Safety Components was formed by combining Valentec’s auto air-bag unit and a small metal fabrication subsidiary in Ohio. The new company said in its prospectus that it intends to use proceeds from the stock sale to pay down the bulk of its debt and increase manufacturing capacity to handle anticipated growth in the air-bag market.

The company makes more than 2 million air bags a year and estimates that its production could double by 1997. It employs about 550 people at factories in Mexico and Europe and at a small fabric-cutting facility near its Costa Mesa headquarters. Its air bags are used in systems that TRW markets to Ford and its Lincoln-Mercury division and to Toyota and Mazda in Japan and Mercedes Benz, BMW, Audi and Volkswagen in Germany.

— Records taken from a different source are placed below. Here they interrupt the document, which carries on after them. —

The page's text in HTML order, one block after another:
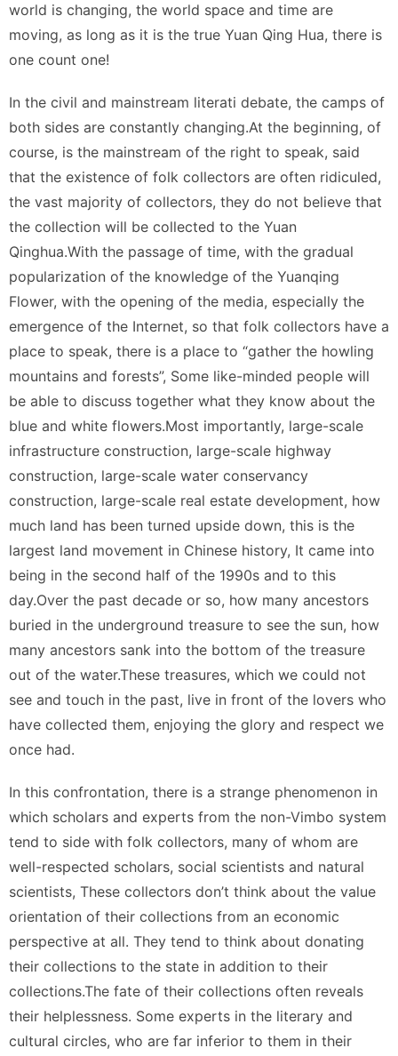
world is changing, the world space and time are
moving, as long as it is the true Yuan Qing Hua, there is
one count one!
In the civil and mainstream literati debate, the camps of
both sides are constantly changing.At the beginning, of
course, is the mainstream of the right to speak, said
that the existence of folk collectors are often ridiculed,
the vast majority of collectors, they do not believe that
the collection will be collected to the Yuan
Qinghua.With the passage of time, with the gradual
popularization of the knowledge of the Yuanqing
Flower, with the opening of the media, especially the
emergence of the Internet, so that folk collectors have a
place to speak, there is a place to “gather the howling
mountains and forests”, Some like-minded people will
be able to discuss together what they know about the
blue and white flowers.Most importantly, large-scale
infrastructure construction, large-scale highway
construction, large-scale water conservancy
construction, large-scale real estate development, how
much land has been turned upside down, this is the
largest land movement in Chinese history, It came into
being in the second half of the 1990s and to this
day.Over the past decade or so, how many ancestors
buried in the underground treasure to see the sun, how
many ancestors sank into the bottom of the treasure
out of the water.These treasures, which we could not
see and touch in the past, live in front of the lovers who
have collected them, enjoying the glory and respect we
once had.
In this confrontation, there is a strange phenomenon in
which scholars and experts from the non-Vimbo system
tend to side with folk collectors, many of whom are
well-respected scholars, social scientists and natural
scientists, These collectors don’t think about the value
orientation of their collections from an economic
perspective at all. They tend to think about donating
their collections to the state in addition to their
collections.The fate of their collections often reveals
their helplessness. Some experts in the literary and
cultural circles, who are far inferior to them in their
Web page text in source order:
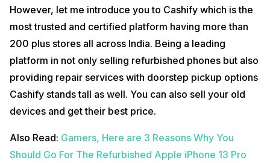
However, let me introduce you to Cashify which is the
most trusted and certified platform having more than
200 plus stores all across India. Being a leading
platform in not only selling refurbished phones but also
providing repair services with doorstep pickup options
Cashify stands tall as well. You can also sell your old
devices and get their best price.
Also Read: Gamers, Here are 3 Reasons Why You
Should Go For The Refurbished Apple iPhone 13 Pro
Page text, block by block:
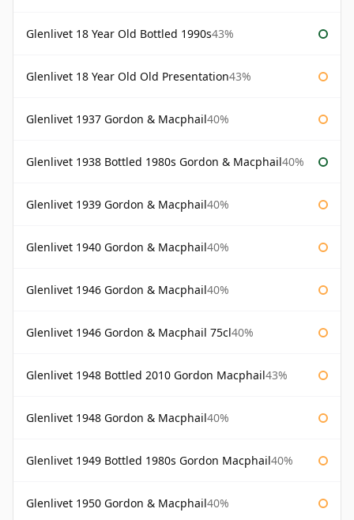
Glenlivet 18 Year Old Bottled 1990s43%
Glenlivet 18 Year Old Old Presentation43%
Glenlivet 1937 Gordon & Macphail40%
Glenlivet 1938 Bottled 1980s Gordon & Macphail40%
Glenlivet 1939 Gordon & Macphail40%
Glenlivet 1940 Gordon & Macphail40%
Glenlivet 1946 Gordon & Macphail40%
Glenlivet 1946 Gordon & Macphail 75cl40%
Glenlivet 1948 Bottled 2010 Gordon Macphail43%
Glenlivet 1948 Gordon & Macphail40%
Glenlivet 1949 Bottled 1980s Gordon Macphail40%
Glenlivet 1950 Gordon & Macphail40%
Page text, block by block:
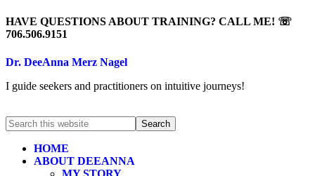
HAVE QUESTIONS ABOUT TRAINING? CALL ME! ☏
706.506.9151
Dr. DeeAnna Merz Nagel
I guide seekers and practitioners on intuitive journeys!
HOME
ABOUT DEEANNA
MY STORY
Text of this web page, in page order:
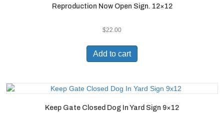
Reproduction Now Open Sign. 12×12
$22.00
Add to cart
Keep Gate Closed Dog In Yard Sign 9×12
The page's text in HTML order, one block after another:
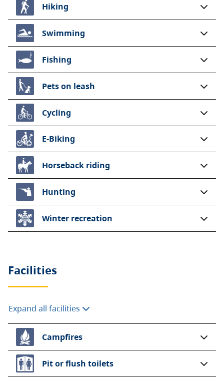
Hiking
Swimming
Fishing
Pets on leash
Cycling
E-Biking
Horseback riding
Hunting
Winter recreation
Facilities
Expand all facilities
Campfires
Pit or flush toilets

Had Safety Components been a separate business in the final quarter of 1993, it would have posted a $146,000 profit on revenue of $6 million, compared to an $356,000 loss on sales of $2.2 million in the last three months of 1992, according to the company’s prospectus.

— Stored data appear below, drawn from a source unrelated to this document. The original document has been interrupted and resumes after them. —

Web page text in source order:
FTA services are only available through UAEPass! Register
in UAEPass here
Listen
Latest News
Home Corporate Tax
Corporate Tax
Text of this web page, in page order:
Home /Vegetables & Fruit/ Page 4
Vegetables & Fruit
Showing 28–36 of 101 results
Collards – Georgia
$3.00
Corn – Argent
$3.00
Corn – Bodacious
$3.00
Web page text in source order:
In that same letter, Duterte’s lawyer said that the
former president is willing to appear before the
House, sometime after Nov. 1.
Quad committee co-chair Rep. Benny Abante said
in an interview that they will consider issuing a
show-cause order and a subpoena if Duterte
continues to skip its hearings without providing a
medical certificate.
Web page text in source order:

While air bags are mandatory for most cars in the United States, they are an extra-cost option in Europe and Asia. Competitive pressures, however, have made the safety device a popular item overseas, and car companies in those countries are increasing their orders for air-bag systems.

Investor reaction to Friday’s public offering showed there is strong faith in the future of the air-bag market and that, in turn, signals a renewed faith in the economic recovery that must occur to spur worldwide production of the autos that use air bags.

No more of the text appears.